Your instructions: Images do not belong in the copy; retype the rest of the entries below exactly.

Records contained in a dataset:
________________________________________
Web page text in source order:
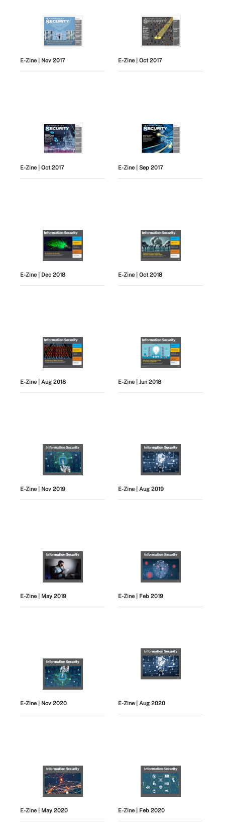
E-Zine | Nov 2017 E-Zine | Oct 2017
E-Zine | Oct 2017 E-Zine | Sep 2017
E-Zine | Dec 2018 E-Zine | Oct 2018
E-Zine | Aug 2018 E-Zine | Jun 2018
E-Zine | Nov 2019 E-Zine | Aug 2019
E-Zine | May 2019 E-Zine | Feb 2019
E-Zine | Nov 2020 E-Zine | Aug 2020
E-Zine | May 2020 E-Zine | Feb 2020
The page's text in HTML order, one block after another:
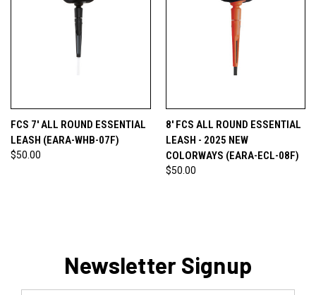
FCS 7' ALL ROUND ESSENTIAL
LEASH (EARA-WHB-07F)
$50.00
8' FCS ALL ROUND ESSENTIAL
LEASH - 2025 NEW
COLORWAYS (EARA-ECL-08F)
$50.00
Newsletter Signup
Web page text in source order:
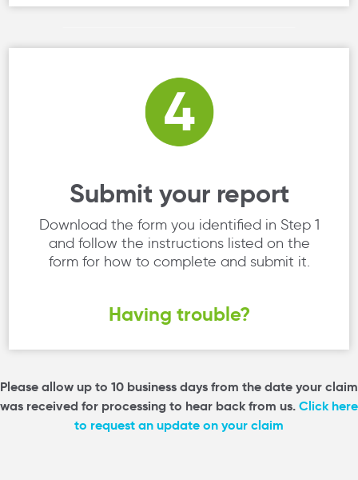
Submit your report
Download the form you identified in Step 1
and follow the instructions listed on the
form for how to complete and submit it.
Having trouble?
Please allow up to 10 business days from the date your claim
was received for processing to hear back from us.Click here
to request an update on your claim
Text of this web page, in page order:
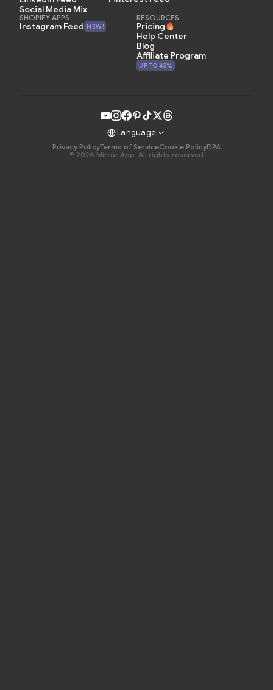
Social Media Mix
SHOPIFY APPS
Instagram Feed NEW!
RESOURCES
Pricing
Help Center
Blog
Affiliate Program
UP TO 45%
Language
Privacy PolicyTerms of ServiceCookie PolicyDPA
© 2026 Mirror App. All rights reserved
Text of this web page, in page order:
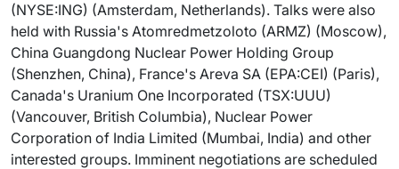
(NYSE:ING) (Amsterdam, Netherlands). Talks were also
held with Russia's Atomredmetzoloto (ARMZ) (Moscow),
China Guangdong Nuclear Power Holding Group
(Shenzhen, China), France's Areva SA (EPA:CEI) (Paris),
Canada's Uranium One Incorporated (TSX:UUU)
(Vancouver, British Columbia), Nuclear Power
Corporation of India Limited (Mumbai, India) and other
interested groups. Imminent negotiations are scheduled
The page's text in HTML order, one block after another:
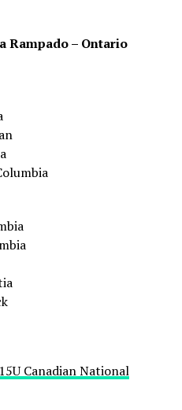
________________________________________
Finished task:
Web page text in source order:
E-Zine | Nov 2017 E-Zine | Oct 2017
E-Zine | Oct 2017 E-Zine | Sep 2017
E-Zine | Dec 2018 E-Zine | Oct 2018
E-Zine | Aug 2018 E-Zine | Jun 2018
E-Zine | Nov 2019 E-Zine | Aug 2019
E-Zine | May 2019 E-Zine | Feb 2019
E-Zine | Nov 2020 E-Zine | Aug 2020
E-Zine | May 2020 E-Zine | Feb 2020
The page's text in HTML order, one block after another:
FCS 7' ALL ROUND ESSENTIAL
LEASH (EARA-WHB-07F)
$50.00
8' FCS ALL ROUND ESSENTIAL
LEASH - 2025 NEW
COLORWAYS (EARA-ECL-08F)
$50.00
Newsletter Signup
Web page text in source order:
Submit your report
Download the form you identified in Step 1
and follow the instructions listed on the
form for how to complete and submit it.
Having trouble?
Please allow up to 10 business days from the date your claim
was received for processing to hear back from us.Click here
to request an update on your claim
Text of this web page, in page order:
Social Media Mix
SHOPIFY APPS
Instagram Feed NEW!
RESOURCES
Pricing
Help Center
Blog
Affiliate Program
UP TO 45%
Language
Privacy PolicyTerms of ServiceCookie PolicyDPA
© 2026 Mirror App. All rights reserved
Text of this web page, in page order:
(NYSE:ING) (Amsterdam, Netherlands). Talks were also
held with Russia's Atomredmetzoloto (ARMZ) (Moscow),
China Guangdong Nuclear Power Holding Group
(Shenzhen, China), France's Areva SA (EPA:CEI) (Paris),
Canada's Uranium One Incorporated (TSX:UUU)
(Vancouver, British Columbia), Nuclear Power
Corporation of India Limited (Mumbai, India) and other
interested groups. Imminent negotiations are scheduled
The page's text in HTML order, one block after another:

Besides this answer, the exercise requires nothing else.